TiB whisker-reinforced Ti2AlNb (TiBw/Ti2AlNb) composites with a network architecture were fabricated by the spark plasma sintering (SPS) technique at the temperature ranging from 950 to 1250 degrees C with the pressure range of 15-50 MPa for 5-30 min and followed by furnace cooling. The effects of SPS parameters and the volume fraction of TiB2 on the microstructure, densification, phase composition and mechanical properties of the sintered composites were studied in detail. The results revealed that the microstructure of TiBw/Ti2AlNb composites was related to the degree of in situ reaction, which was linked to sintering temperature, time, pressure and the volume fraction of TiB2. The TiBw/Ti2-AlNb composite exhibited the highest strength and plasticity at room temperature with the sintering process of 1200 degrees C/15 min/50 MPa/2.5 vol. % TiB2, and its ultimate tensile strength was nearly 240 MPa higher than that of SPS sintered Ti2AlNb-based alloy.
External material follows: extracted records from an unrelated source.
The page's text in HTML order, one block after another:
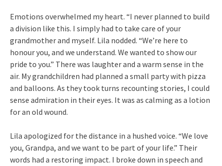
Emotions overwhelmed my heart. “I never planned to build
a division like this. I simply had to take care of your
grandmother and myself. Lila nodded. “We’re here to
honour you, and we understand. We wanted to show our
pride to you.” There was laughter and a warm sense in the
air. My grandchildren had planned a small party with pizza
and balloons. As they took turns recounting stories, I could
sense admiration in their eyes. It was as calming as a lotion
for an old wound.
Lila apologized for the distance in a hushed voice. “We love
you, Grandpa, and we want to be part of your life.” Their
words had a restoring impact. I broke down in speech and

However, its high-temperature mechanical properties were lower than those of SPS sintered Ti2AlNb-based alloy, which is due to the fact that the bonding strength between high-strength TiB whiskers and Ti2AlNb matrix was worse during hot deformation, the interface deboned before fracture, and the strengthening effect of TiBw decreased. Compared with the traditional TiBw-titanium alloys system, this work systematically discussed the influence of various parameters on the microstructure and mechanical properties of the composites under TiBw-Ti2AlNb-based alloys system, which can eventually enrich the application of network architecture in the field of powder metallurgy to improve the mechanical properties of materials and provide guidance for the optimization of process parameters.